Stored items
<<<<

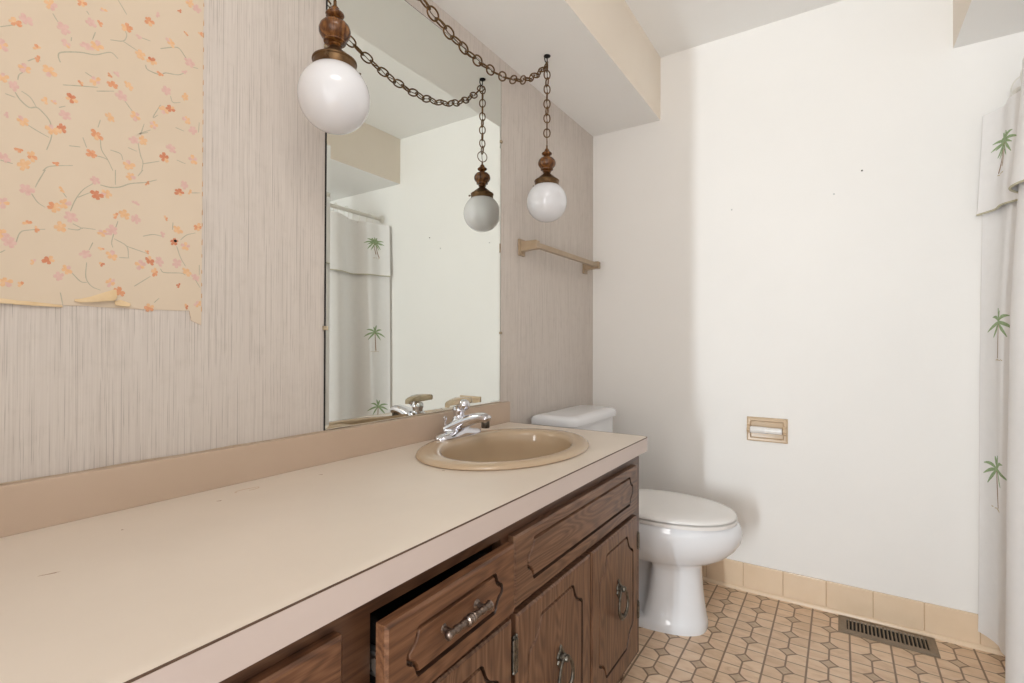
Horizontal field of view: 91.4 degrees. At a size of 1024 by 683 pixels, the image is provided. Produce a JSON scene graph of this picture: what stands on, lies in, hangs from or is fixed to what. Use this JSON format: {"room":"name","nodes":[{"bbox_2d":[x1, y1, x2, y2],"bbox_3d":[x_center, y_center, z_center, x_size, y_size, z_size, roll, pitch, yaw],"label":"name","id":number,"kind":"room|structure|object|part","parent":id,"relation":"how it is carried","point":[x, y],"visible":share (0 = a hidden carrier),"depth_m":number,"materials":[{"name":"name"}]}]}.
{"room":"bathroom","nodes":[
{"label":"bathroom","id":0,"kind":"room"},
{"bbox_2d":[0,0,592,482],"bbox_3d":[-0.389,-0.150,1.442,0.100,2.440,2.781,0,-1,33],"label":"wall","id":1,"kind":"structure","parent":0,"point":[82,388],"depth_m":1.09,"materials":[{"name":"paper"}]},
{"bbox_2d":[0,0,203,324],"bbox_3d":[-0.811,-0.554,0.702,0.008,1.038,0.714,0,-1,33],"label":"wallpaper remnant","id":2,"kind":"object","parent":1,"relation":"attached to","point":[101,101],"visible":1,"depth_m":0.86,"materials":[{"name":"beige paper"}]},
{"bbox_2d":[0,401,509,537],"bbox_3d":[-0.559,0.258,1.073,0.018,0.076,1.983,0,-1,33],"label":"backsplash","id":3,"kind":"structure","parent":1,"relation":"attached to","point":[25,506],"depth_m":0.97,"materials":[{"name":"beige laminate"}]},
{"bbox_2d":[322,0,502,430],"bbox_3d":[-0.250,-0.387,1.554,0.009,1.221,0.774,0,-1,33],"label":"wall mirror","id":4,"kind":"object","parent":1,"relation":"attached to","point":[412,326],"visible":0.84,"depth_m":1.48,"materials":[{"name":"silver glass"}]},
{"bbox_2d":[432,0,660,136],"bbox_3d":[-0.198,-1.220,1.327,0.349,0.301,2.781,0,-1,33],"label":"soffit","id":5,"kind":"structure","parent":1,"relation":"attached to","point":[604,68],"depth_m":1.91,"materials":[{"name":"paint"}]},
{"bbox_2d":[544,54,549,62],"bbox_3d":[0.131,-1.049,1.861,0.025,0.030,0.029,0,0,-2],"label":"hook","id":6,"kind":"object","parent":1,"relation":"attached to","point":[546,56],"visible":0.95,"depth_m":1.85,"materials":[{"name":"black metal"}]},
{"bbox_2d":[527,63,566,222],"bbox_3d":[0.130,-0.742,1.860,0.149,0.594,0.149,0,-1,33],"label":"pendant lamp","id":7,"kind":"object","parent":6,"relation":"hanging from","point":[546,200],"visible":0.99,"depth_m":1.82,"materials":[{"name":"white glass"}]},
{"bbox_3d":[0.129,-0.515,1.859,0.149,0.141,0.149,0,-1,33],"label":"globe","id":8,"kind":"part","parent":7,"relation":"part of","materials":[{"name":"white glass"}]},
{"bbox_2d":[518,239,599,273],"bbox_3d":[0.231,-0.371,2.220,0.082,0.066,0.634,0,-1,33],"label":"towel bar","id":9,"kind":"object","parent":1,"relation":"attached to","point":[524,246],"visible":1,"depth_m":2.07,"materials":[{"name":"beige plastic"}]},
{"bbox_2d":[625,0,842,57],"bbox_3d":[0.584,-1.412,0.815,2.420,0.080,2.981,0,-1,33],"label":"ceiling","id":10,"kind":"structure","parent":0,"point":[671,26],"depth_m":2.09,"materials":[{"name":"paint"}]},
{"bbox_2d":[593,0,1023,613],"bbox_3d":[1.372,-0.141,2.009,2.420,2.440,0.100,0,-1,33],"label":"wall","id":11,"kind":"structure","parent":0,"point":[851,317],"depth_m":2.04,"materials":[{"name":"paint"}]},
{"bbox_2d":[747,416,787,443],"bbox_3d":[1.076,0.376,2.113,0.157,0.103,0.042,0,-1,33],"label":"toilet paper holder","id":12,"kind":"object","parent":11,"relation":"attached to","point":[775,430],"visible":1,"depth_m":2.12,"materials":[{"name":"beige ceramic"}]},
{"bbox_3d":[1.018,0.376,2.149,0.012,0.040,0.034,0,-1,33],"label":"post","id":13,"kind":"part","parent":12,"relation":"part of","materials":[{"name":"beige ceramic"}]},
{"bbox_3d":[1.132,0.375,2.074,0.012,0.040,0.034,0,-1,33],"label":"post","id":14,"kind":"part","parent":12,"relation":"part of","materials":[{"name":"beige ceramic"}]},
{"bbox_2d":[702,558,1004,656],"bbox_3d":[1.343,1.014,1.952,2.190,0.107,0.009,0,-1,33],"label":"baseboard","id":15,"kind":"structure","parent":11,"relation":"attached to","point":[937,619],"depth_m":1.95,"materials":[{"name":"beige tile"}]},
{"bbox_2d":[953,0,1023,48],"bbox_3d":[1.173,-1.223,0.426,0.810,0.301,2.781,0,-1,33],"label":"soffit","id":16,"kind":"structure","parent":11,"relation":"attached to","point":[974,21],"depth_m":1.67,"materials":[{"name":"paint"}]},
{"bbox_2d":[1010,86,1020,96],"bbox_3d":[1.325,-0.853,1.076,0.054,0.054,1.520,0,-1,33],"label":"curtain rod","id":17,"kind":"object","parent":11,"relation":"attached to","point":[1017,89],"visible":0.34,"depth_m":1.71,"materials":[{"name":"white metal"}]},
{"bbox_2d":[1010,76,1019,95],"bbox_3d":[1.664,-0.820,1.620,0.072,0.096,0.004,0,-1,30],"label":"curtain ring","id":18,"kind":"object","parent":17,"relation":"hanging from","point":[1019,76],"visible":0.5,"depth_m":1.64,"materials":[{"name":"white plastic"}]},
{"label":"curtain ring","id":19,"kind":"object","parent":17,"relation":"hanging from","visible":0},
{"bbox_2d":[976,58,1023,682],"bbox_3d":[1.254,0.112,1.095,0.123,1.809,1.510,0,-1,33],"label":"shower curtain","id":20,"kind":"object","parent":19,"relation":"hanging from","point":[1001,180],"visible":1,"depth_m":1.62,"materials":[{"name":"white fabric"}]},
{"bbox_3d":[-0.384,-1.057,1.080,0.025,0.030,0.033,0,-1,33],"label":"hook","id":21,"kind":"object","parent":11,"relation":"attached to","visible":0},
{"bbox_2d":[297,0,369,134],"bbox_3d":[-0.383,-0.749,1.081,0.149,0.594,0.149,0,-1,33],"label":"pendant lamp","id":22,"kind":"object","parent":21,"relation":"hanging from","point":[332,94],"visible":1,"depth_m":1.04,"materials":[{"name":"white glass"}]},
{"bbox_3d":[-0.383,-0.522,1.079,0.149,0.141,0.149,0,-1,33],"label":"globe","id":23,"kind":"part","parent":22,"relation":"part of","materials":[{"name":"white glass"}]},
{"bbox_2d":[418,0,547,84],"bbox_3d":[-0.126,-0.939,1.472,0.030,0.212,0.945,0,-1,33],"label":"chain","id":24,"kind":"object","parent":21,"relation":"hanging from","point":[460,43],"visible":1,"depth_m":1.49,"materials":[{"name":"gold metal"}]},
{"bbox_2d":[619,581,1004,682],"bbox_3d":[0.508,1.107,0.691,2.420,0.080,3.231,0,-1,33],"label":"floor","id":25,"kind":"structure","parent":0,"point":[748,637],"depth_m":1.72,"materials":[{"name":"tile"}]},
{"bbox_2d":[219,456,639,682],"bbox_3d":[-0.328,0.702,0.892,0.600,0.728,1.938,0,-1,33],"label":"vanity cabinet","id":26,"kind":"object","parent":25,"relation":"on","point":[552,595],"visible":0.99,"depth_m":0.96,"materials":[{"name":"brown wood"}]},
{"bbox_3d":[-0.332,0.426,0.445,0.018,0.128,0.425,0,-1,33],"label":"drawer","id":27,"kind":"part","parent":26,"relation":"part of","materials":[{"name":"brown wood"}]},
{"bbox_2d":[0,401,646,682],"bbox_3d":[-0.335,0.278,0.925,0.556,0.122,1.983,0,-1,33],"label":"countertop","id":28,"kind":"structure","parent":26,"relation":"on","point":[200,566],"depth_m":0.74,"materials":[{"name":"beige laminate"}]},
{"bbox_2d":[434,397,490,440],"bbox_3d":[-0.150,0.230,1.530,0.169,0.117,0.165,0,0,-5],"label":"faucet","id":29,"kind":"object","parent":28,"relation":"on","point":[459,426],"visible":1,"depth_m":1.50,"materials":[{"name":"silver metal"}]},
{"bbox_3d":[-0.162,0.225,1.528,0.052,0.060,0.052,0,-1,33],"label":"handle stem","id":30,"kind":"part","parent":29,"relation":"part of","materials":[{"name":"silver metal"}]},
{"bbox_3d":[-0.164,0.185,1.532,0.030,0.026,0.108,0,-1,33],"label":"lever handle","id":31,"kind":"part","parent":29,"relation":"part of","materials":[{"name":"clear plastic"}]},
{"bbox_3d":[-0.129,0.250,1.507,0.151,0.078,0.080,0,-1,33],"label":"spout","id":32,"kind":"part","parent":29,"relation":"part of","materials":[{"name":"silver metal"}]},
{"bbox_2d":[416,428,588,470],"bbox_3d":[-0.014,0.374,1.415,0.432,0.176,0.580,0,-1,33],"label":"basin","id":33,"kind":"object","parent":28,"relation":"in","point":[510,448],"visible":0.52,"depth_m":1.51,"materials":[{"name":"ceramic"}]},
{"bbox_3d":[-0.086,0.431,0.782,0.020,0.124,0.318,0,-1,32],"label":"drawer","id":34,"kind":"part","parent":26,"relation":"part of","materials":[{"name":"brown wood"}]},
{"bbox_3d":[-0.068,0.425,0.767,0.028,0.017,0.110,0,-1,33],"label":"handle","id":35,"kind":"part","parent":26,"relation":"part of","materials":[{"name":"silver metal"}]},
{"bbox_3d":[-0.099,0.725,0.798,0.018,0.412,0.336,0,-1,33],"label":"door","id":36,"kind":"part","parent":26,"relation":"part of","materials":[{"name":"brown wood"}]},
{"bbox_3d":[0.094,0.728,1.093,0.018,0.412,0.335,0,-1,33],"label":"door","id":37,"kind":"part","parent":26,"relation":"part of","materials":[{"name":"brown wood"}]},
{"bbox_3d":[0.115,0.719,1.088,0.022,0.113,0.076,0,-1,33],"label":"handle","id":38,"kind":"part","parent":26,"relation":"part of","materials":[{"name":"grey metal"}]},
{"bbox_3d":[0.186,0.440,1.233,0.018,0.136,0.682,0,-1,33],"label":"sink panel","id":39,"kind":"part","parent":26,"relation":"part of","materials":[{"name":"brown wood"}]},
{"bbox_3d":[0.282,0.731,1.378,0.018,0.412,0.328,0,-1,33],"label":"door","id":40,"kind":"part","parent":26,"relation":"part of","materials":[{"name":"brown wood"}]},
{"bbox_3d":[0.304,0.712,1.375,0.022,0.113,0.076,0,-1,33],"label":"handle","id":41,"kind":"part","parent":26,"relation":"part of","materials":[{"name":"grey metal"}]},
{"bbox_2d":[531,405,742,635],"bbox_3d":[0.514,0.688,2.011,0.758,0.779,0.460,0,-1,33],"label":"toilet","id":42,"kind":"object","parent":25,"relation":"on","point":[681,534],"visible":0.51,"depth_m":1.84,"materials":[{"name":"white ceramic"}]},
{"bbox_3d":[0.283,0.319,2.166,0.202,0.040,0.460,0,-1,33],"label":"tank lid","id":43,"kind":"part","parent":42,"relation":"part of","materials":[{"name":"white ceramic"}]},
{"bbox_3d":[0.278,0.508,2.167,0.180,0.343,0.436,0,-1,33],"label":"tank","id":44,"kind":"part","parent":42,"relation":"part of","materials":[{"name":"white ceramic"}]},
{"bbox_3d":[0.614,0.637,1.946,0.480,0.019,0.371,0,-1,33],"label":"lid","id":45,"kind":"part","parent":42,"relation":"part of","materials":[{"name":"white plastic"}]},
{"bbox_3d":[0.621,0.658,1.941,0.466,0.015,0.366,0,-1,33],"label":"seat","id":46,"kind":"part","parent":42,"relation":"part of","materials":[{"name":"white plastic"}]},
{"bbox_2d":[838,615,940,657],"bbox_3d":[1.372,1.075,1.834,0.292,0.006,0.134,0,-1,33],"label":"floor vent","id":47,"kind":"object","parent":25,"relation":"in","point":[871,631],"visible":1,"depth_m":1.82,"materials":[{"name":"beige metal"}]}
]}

>>>>

Lines that contain "post" are the result; find them in the entries above and copy each one.

-- Problem solution --
{"bbox_3d":[1.018,0.376,2.149,0.012,0.040,0.034,0,-1,33],"label":"post","id":13,"kind":"part","parent":12,"relation":"part of","materials":[{"name":"beige ceramic"}]},
{"bbox_3d":[1.132,0.375,2.074,0.012,0.040,0.034,0,-1,33],"label":"post","id":14,"kind":"part","parent":12,"relation":"part of","materials":[{"name":"beige ceramic"}]},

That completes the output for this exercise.